Rainer Wendt: Guten Tag, hallo.

Deutschlandradio Kultur: Herr Wendt, Sie haben sich angesichts des Zustroms von Flüchtlingen für die Wiedereinführung von Grenzkontrollen ausgesprochen. Sie können sich sogar einen Zaun vorstellen an der Grenze zwischen Deutschland und Österreich. Für diesen Vorschlag sind Sie heftig kritisiert worden. – Bleiben Sie dabei? Sollte Deutschland seine Grenzen notfalls mit Zäunen sichern?

Rainer Wendt: Deutschland wäre das erste und einzige Land, das seine Grenze einfach nur völlig preisgibt und sagt, wir haben da gar keine Grenze mehr und wir geben auch die Kontrolle darüber auf.
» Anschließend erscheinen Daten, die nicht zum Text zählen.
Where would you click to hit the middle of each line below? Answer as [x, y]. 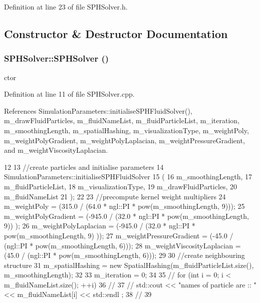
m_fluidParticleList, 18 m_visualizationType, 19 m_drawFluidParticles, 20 [121, 186]
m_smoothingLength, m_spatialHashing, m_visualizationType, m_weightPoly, [126, 130]
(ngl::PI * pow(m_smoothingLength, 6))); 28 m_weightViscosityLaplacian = [122, 245]
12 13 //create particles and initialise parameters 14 [84, 167]
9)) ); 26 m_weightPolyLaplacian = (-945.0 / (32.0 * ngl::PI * [100, 226]
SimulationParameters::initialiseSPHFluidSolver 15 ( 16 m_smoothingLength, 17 [128, 177]
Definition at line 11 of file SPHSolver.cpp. [69, 94]
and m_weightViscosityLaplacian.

Vor einigen Wochen ist ja beschlossen worden, dass die Bundespolizei an der Grenze zu Österreich verstärkt wird und Grenzkontrollen eingeführt werden. Wir sehen aber jetzt, dass das nicht dazu geführt hat, dass es irgendeinen Einfluss auf den Flüchtlingsstrom hat. Deshalb hat die Unionsfraktion, und die Kanzlerin hat das ja auch bereits angekündigt, beschlossen, dass sogenannte Transitzonen eingerichtet werden, wie wir sie von den internationalen Flughäfen kennen, wo dann rechtsstaatliche Verfahren zur Asylfrage, zu dem Asylbegehren der Einreisenden geklärt werden und zwar solange, wie sie noch in dieser Transitzone im Flughafen sind. Das dauert dann längstens 21 Tage. Solche Transitzonen an der Grenze zu Österreich einzurichten, macht natürlich nur dann Sinn, wenn man nicht diese Zone einfach umgehen kann. Deshalb muss man Grenzsicherungsmaßnahmen natürlich darüber hinaus in Erwägung ziehen – in welcher Form auch immer.

Ich habe jetzt mal einen Zaun vorgeschlagen, aber dieses Wort alleine weckt bei dem einen oder anderen fürchterliche Assoziationen. Das geht von der DDR-Grenze über die Chinesische Mauer bis hin zu dem, was in Ungarn stattgefunden hat. – Wenn man einen besseren Vorschlag hat, andere Grenzsicherungsmaßnahmen, dann bin ich der Erste, der diesen Vorschlag auch wieder zurückzieht. Denn niemand kann das natürlich wollen. Ich wünsche mir so etwas selbstverständlich nicht. Aber ich wünsche ich mir auch nicht, dass es so weitergeht wie bisher.

Deutschlandradio Kultur: Dann würde es wahrscheinlich nicht bei der Grenze zwischen Deutschland und Österreich bleiben. Wir sehen es ja auf dem Balkan: Wenn irgendwo Grenzen gesichert werden, weichen die Leute aus. Wir müssten dann also wahrscheinlich irgendwann auch die Grenze zu Tschechien sichern, Nato-Draht durch den Bayerischen Wald ziehen.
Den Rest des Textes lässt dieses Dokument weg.